Article

Data normalization

What a normalized database looks like and why table structure matters.

Data normalization is the process of structuring information in a database to cut down on redundancy and make that database more efficient. Think of normalization as a way to make sure that every field and table in your database is organized logically, so that you can avoid data anomalies when inserting, updating, or deleting records. This process is carried out according to specific rules that dictate how tables should be organized.

Normalization is one part of the larger data cleaning and standardization process, which also involves confirming that your data is accurate, complete, and doesn’t contain duplicate records, as well as ensuring that you’ve selected the appropriate data types for your fields. If you’re starting with denormalized tables, the normalization process will involve creating additional, smaller tables that can be joined to one another by a foreign key. Maybe you’ve become frustrated with having to update the same information in multiple places across your database after a single value changes, or are finding that you’re losing valuable data when a record gets deleted. Normalizing your tables will help in both of these cases.
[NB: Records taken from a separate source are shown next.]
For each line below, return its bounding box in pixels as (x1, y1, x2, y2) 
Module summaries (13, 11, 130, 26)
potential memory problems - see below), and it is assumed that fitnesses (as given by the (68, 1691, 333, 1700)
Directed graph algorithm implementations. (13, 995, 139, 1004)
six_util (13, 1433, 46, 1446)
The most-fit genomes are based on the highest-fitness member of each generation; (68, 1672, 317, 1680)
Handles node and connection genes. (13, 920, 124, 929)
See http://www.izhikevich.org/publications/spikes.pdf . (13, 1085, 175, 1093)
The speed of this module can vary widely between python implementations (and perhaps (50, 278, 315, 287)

The principles we’ll cover in this lesson apply to relational database management systems (RDBMS). If you’re using a NoSQL or document-based database like MongoDB, the information below won’t apply.

Simplification and reducing storage: benefits of normalized data

Normalization is all about making your data more efficient, so that your team can find and use the information they need. These benefits and rules may seem like common sense once you have some familiarity with how databases work, but it pays to know the explicit purpose of each table and field within your database. Benefits of normalized data include:

  • Simplifying transactional queries. With normalized data, a query for customer addresses only needs to look in the single field that stores those addresses. If you store customer addresses multiple times in different locations across your database or even keep multiple addresses within the same field, that query will take longer to execute.
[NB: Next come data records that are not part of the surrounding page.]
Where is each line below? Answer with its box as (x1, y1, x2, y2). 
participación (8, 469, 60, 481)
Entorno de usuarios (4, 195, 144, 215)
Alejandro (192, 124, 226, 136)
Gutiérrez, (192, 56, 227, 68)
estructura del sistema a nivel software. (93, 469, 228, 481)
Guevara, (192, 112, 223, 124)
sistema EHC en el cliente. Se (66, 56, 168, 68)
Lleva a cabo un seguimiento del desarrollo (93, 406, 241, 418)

  • Decreasing the size of your database. If you repeat customer data in several locations across your database, that means you’ve made space to store that information several times. This may not be a major concern if your database only contains a few tables, but if you’re working on a larger scale, disk space can be at a premium. Reducing duplicate information means cutting storage costs, whether you’re running a local server or relying on a cloud-hosted database.
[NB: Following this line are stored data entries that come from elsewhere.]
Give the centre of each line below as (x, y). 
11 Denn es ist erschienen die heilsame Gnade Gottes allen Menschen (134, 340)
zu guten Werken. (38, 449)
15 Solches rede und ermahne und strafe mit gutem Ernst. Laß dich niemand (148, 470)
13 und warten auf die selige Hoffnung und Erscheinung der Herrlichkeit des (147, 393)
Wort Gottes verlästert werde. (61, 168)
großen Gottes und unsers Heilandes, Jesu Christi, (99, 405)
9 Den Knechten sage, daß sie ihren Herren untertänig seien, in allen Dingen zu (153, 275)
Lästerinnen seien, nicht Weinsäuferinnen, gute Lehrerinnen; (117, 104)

  • Make database maintenance easier. Think of that same customer data stored several times in your database. Each time a customer changes their address, it will need updated in every instance of a Customer Address field, which leaves a lot of room for error. If your data is normalized, you’ll only have one Customer Address field, which joins to other relevant tables like Orders.

Data anomalies

Data anomalies are inconsistencies in how information is stored within a database. These flaws with how a database is structured become apparent whenever something goes wrong when a record is updated, added, or deleted. Fortunately, adhering to the rules of normalization can prevent these anomalies from happening in the first place.

Update anomaly

Update anomalies stem from data redundancy. For example, let’s say your database stores customer address information in fields across several tables. A customer changing their address may result in only one of those fields updating to include the new information, leaving you with inconsistent data.

Insertion anomaly

An insertion anomaly occurs when a record can’t be created without certain fields containing data — data that may not exist yet. For example, a denormalized database may be structured so that a customer account can’t be created unless that customer has place an order. Normalizing that database would solve this problem, through the creation of separate Orders and Customers tables, with no rule prohibiting null values.

Deletion anomaly

Unintentional information loss is the result of a deletion anomaly. Let’s say a table in your database includes information about university courses and the students that take those courses. If one course was cancelled due to low enrollment, you may inadvertently lose valuable student information by removing that course record. Like with insertion anomalies, breaking your data out into multiple, specific tables would prevent this issue.

Rules of normalization

The rules for normalizing data were first introduced in the early 1970s. These rules are grouped in tiers called normal forms. Each tier builds upon the last — you can only apply the second tier of rules if your data already meets the first tier of rules, and so on. While there are several more normal forms beyond the three listed below, these first three are sufficient for most use cases.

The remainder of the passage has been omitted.